Mon sujet de M2 était assez restreint puisque je travaillais sur Sandman et sur la notion de rêve. Ce thème qui est pourtant au centre de l’oeuvre avait été peu abordé ; l’auteur se donne une conception très large du rêve, qui devient le symbole de toute activité créatrice ou imaginative, et donc par exemple de la littérature. Cela ouvrait notamment sur la question de l’intertextualité. J’ai donc étudié ce glissement d’une définition stricte du rêve à une conception plus ouverte.
Pour ma thèse, je souhaite m’intéresser à la collection Vertigo qui est née après le succès de Sandman. C’est un label d’avant-garde issu de DC Comics, maison d’édition qui pourtant n’est pas toujours perçue comme particulièrement progressiste. Il repose sur le succès d’auteurs britanniques : ce qui m’intéresse, c’est de faire l’histoire du rôle des scénaristes britanniques dans ce regain de vitalité de la bande dessinée chez DC Comics. Chronologiquement, je vais du milieu des années 1980 à la période actuelle, en sachant que je stoppe mon corpus en 2013.

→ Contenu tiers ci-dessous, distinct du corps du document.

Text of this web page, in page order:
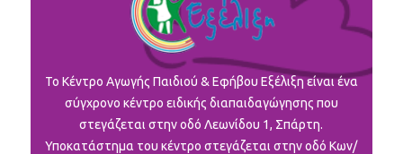
To Κέντρο Αγωγής Παιδιού & Εφήβου Εξέλιξη είναι ένα
σύγχρονο κέντρο ειδικής διαπαιδαγώγησης που
στεγάζεται στην οδό Λεωνίδου 1, Σπάρτη.
Υποκατάστημα του κέντρο στεγάζεται στην οδό Κων/
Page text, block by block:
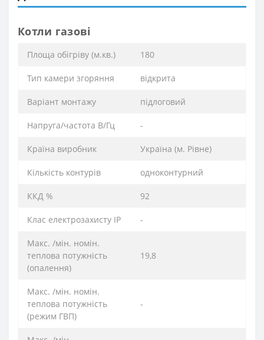
Котли газові
Площа обігріву (м.кв.) 180
Тип камери згоряння відкрита
Варіант монтажу підлоговий
Напруга/частота В/Гц -
Країна виробник Україна (м. Рівне)
Кількість контурів одноконтурний
ККД % 92
Клас електрозахисту IP -
Макс. /мін. номін.
теплова потужність
(опалення)
19,8
Макс. /мін. номін.
теплова потужність
(режим ГВП)
-
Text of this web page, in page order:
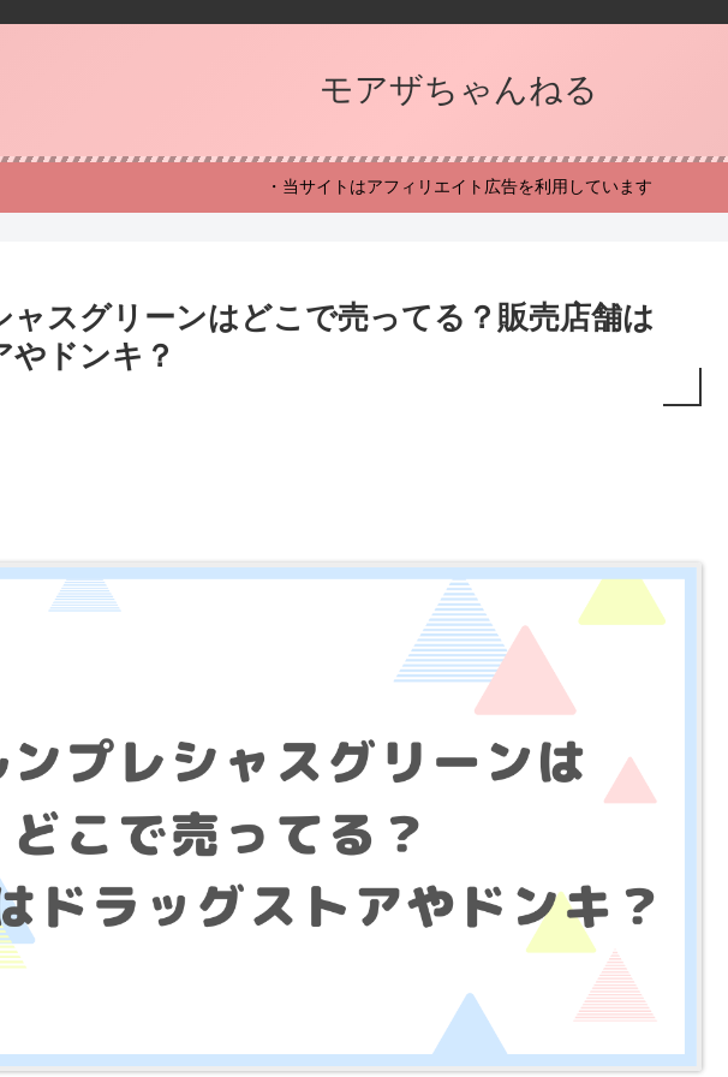
モアザちゃんねる
・当サイトはアフィリエイト広告を利用しています
ャスグリーンはどこで売ってる？販売店舗は
やドンキ？

J’ai l’impression que tu passes d’un sujet de M2 plus littéraire à un sujet de thèse plus historique. Quelle posture disciplinaire adoptes-tu ?

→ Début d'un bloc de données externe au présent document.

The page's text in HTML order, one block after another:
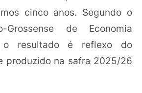
cinco anos. Segundo o
Grossense de Economia
o resultado é reflexo do
produzido na safra 2025/26

Travailler avec Jean-Paul Gabilliet, qui est civilisationniste, m’a ouvert les yeux sur l’importance du contexte.
Je suis encore au tout début, mais idéalement j’aimerais faire les deux : contextualiser une étude qui serait quand même une étude stylistique de l’école britannique, et l’ancrer dans une réflexion sur l’histoire de la collection. Je ne conçois pas vraiment l’un sans l’autre.
Ma thèse est aussi difficile à positionner parce que je suis à la fois entre deux disciplines et entre deux zones géographiques. En études anglophones, on est invité à se placer soit en littérature, soit en civilisation, mais pour la bande dessinée, il me semble difficile de séparer le contexte de production, surtout dans la bande dessinée états-unienne particulièrement segmentée. Et puis la discipline est aussi segmentée entre études britanniques et études américaines. Je pense qu’on a besoin de développer les études transatlantiques.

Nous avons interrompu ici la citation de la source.